◆ WORK TASK
From the first line to the last, give the data again exactly.

◆ INPUT FOR THIS TASK
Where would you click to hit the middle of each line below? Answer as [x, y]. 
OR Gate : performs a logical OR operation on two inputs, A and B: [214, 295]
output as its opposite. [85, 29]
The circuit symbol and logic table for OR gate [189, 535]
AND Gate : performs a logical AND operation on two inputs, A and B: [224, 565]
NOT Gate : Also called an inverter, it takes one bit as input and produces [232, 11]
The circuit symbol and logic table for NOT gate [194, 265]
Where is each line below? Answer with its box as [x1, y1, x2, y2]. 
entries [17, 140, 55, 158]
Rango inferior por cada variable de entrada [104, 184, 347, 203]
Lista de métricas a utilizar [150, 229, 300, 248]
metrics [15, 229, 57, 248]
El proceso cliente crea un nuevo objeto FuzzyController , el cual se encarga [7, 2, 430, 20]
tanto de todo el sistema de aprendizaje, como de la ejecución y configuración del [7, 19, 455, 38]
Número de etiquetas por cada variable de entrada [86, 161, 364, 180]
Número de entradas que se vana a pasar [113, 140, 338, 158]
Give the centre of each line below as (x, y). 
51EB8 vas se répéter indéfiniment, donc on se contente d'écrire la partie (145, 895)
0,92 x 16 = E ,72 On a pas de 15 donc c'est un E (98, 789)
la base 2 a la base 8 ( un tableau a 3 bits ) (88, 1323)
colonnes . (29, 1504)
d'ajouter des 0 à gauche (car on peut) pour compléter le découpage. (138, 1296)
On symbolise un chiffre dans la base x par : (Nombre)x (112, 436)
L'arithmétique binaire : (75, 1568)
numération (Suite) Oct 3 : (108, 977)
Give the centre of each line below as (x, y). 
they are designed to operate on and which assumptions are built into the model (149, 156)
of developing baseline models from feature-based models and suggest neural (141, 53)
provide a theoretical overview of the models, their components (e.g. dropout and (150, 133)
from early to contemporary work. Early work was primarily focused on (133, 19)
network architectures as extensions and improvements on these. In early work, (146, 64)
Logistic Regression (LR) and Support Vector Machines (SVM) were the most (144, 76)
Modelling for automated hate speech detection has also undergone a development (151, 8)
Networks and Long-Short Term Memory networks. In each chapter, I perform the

◆ THE COMPLETED TASK
Where would you click to hit the middle of each line below? Answer as [x, y]. 
OR Gate : performs a logical OR operation on two inputs, A and B: [214, 295]
output as its opposite. [85, 29]
The circuit symbol and logic table for OR gate [189, 535]
AND Gate : performs a logical AND operation on two inputs, A and B: [224, 565]
NOT Gate : Also called an inverter, it takes one bit as input and produces [232, 11]
The circuit symbol and logic table for NOT gate [194, 265]
Where is each line below? Answer with its box as [x1, y1, x2, y2]. 
entries [17, 140, 55, 158]
Rango inferior por cada variable de entrada [104, 184, 347, 203]
Lista de métricas a utilizar [150, 229, 300, 248]
metrics [15, 229, 57, 248]
El proceso cliente crea un nuevo objeto FuzzyController , el cual se encarga [7, 2, 430, 20]
tanto de todo el sistema de aprendizaje, como de la ejecución y configuración del [7, 19, 455, 38]
Número de etiquetas por cada variable de entrada [86, 161, 364, 180]
Número de entradas que se vana a pasar [113, 140, 338, 158]
Give the centre of each line below as (x, y). 
51EB8 vas se répéter indéfiniment, donc on se contente d'écrire la partie (145, 895)
0,92 x 16 = E ,72 On a pas de 15 donc c'est un E (98, 789)
la base 2 a la base 8 ( un tableau a 3 bits ) (88, 1323)
colonnes . (29, 1504)
d'ajouter des 0 à gauche (car on peut) pour compléter le découpage. (138, 1296)
On symbolise un chiffre dans la base x par : (Nombre)x (112, 436)
L'arithmétique binaire : (75, 1568)
numération (Suite) Oct 3 : (108, 977)
Give the centre of each line below as (x, y). 
they are designed to operate on and which assumptions are built into the model (149, 156)
of developing baseline models from feature-based models and suggest neural (141, 53)
provide a theoretical overview of the models, their components (e.g. dropout and (150, 133)
from early to contemporary work. Early work was primarily focused on (133, 19)
network architectures as extensions and improvements on these. In early work, (146, 64)
Logistic Regression (LR) and Support Vector Machines (SVM) were the most (144, 76)
Modelling for automated hate speech detection has also undergone a development (151, 8)
Networks and Long-Short Term Memory networks. In each chapter, I perform the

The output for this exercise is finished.